Plaintiffs allege that BONY received a notice and order to comply from the Los Angeles Housing & Community Investment Department on August 29, 2016. (FAC ¶23). Plaintiffs allege that the subject property was a single family home improperly converted into 6 units. (Id. ¶13). What Plaintiffs did not allege in the original complaint, and still do not allege in the FAC is that they gave BONY notice of their intention to terminate the tenancy. By the plain terms of the code section, it is the notice from the tenants of intent to vacate which triggers the obligation to pay relocation costs. Plaintiffs have not pled that they gave such notice, so they cannot state a claim under subsection (G). The remainder of the subsection concerns payments which must be made pursuant to an eviction; yet there is no allegation whatever that BONY even attempted to evict Plaintiffs.

Plaintiffs have alleged in a general fashion that BONY asked them if they were willing to leave. But Plaintiffs have not alleged when this was, or whether it was responsive to the notice and order to comply. And even if so, BONY’s general inquiry is not the same as firm notice from Plaintiffs that they intend to leave.

For the foregoing reasons, though D BONY is Plaintiffs’ landlord for the purposes of LA’s rent control ordinances, Plaintiffs have not stated and cannot state a claim under that ordinance.

Therefore, the demurrer is SUSTAINED, without leave as to this COA.

Conclusion

The procedural situation here is an unusual one, and neither party here is at fault in creating it. Plaintiffs’ original landlord defaulted on his mortgage, and so Plaintiffs found themselves in the uncomfortable position of living in someone else’s house without an agreement to govern them. BONY’s borrower failed to pay what he owed, and so BONY found itself in the uncomfortable position of owning already-occupied real property. Neither party sought this ambiguous relationship; it simply happened.

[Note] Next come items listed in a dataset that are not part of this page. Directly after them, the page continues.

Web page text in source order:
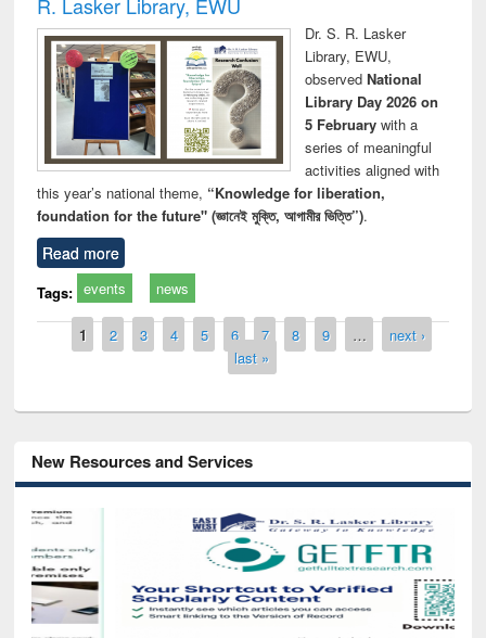
Dr. S. R. Lasker
Library, EWU,
observed National
Library Day 2026 on
5 Februarywith a
series of meaningful
activities aligned with
this year’s national theme, “Knowledge for liberation,
foundation for the future" (জ্ঞানেই মুক্তি, আগামীর ভিত্তি”).
Read more
Tags: events news
Pages
1 2 3 4 5 6 7 8 9 …
next ›
last »
New Resources and Services
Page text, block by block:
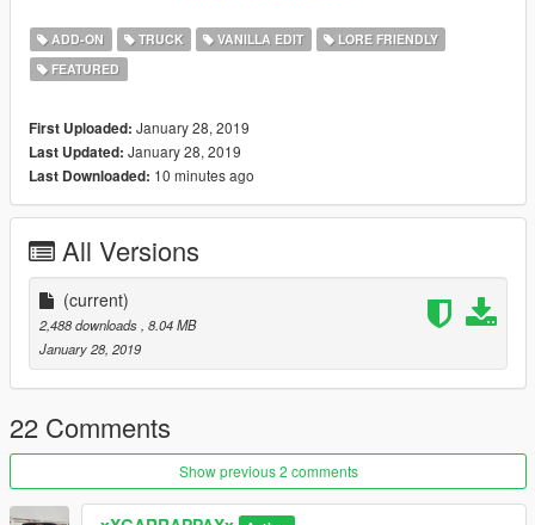
Eddlm for handling
13Stewart for various and numerous issues
hope everyone enjoys!!!!
Please report any and all bugs! Thank You All!
To add, add folder named bobcat_custom in mods folder and
place dlc provided in that folder.
Add this line to dlclist.xml : dlcpacks:/bobcat_custom/
Vehicle spawns with bobcatcustom
ADD-ON TRUCK VANILLA EDIT
LORE FRIENDLY
FEATURED
First Uploaded: January 28, 2019
Last Updated: January 28, 2019
Last Downloaded: 10 minutes ago
All Versions
(current)
2,488 downloads , 8.04 MB
January 28, 2019
22 Comments
Show previous 2 comments

The question currently before the court is essentially the apportionment of responsibility in this anomalous situation. Neither party has provided the court with particularly on-point authorities for the non-statutory claims. Without such authority, the court is left to infer what it can from the more general doctrines which apply. Since the lease was terminated as a matter of law by the foreclosure, and there is no conduct from which to imply a contract between the parties, there is no contract between the parties and Plaintiffs cannot state a claim for contract violations. Since Plaintiffs have not pled an affirmative act by BONY which was directed towards them, or a significant omission which caused direct harm, BONY has no duty to Plaintiffs, and they cannot state a claim sounding in tort.

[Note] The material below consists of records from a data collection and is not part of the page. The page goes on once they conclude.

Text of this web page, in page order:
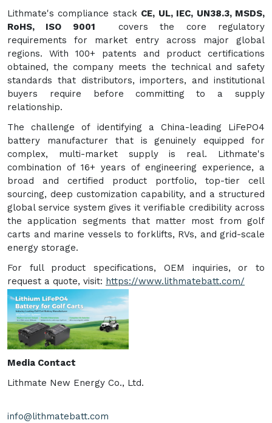
Lithmate's compliance stack CE, UL, IEC, UN38.3, MSDS,
RoHS, ISO 9001 covers the core regulatory
requirements for market entry across major global
regions. With 100+ patents and product certifications
obtained, the company meets the technical and safety
standards that distributors, importers, and institutional
buyers require before committing to a supply
relationship.
The challenge of identifying a China-leading LiFePO4
battery manufacturer that is genuinely equipped for
complex, multi-market supply is real. Lithmate's
combination of 16+ years of engineering experience, a
broad and certified product portfolio, top-tier cell
sourcing, deep customization capability, and a structured
global service system gives it verifiable credibility across
the application segments that matter most from golf
carts and marine vessels to forklifts, RVs, and grid-scale
energy storage.
For full product specifications, OEM inquiries, or to
request a quote, visit: https://www.lithmatebatt.com/
Media Contact
Lithmate New Energy Co., Ltd.
info@lithmatebatt.com

By contrast, in the context of rent control, it is clear that the county of Los Angeles has affirmatively placed the responsibility of a landlord even upon those who did not necessarily seek to become landlords. However, the specific code section to which Plaintiffs refer does not apply to this situation. It applies to evictions or other terminations of a tenancy, and there is no pleading whatever that either BONY attempted to evict Plaintiffs, or that Plaintiffs attempted to terminate their tenancy. In short, even though this situation cries out for legislative guidance and determination, none is readily available.

For these reasons, Ps have failed to properly state any COAs against BONY, and have shown no likelihood of doing so.

The demurrer is SUSTAINED, without leave to amend.

MOTION #2—MTS

Per the ruling above, Defendants’ motion is TAKEN OFF-CALENDAR as MOOT.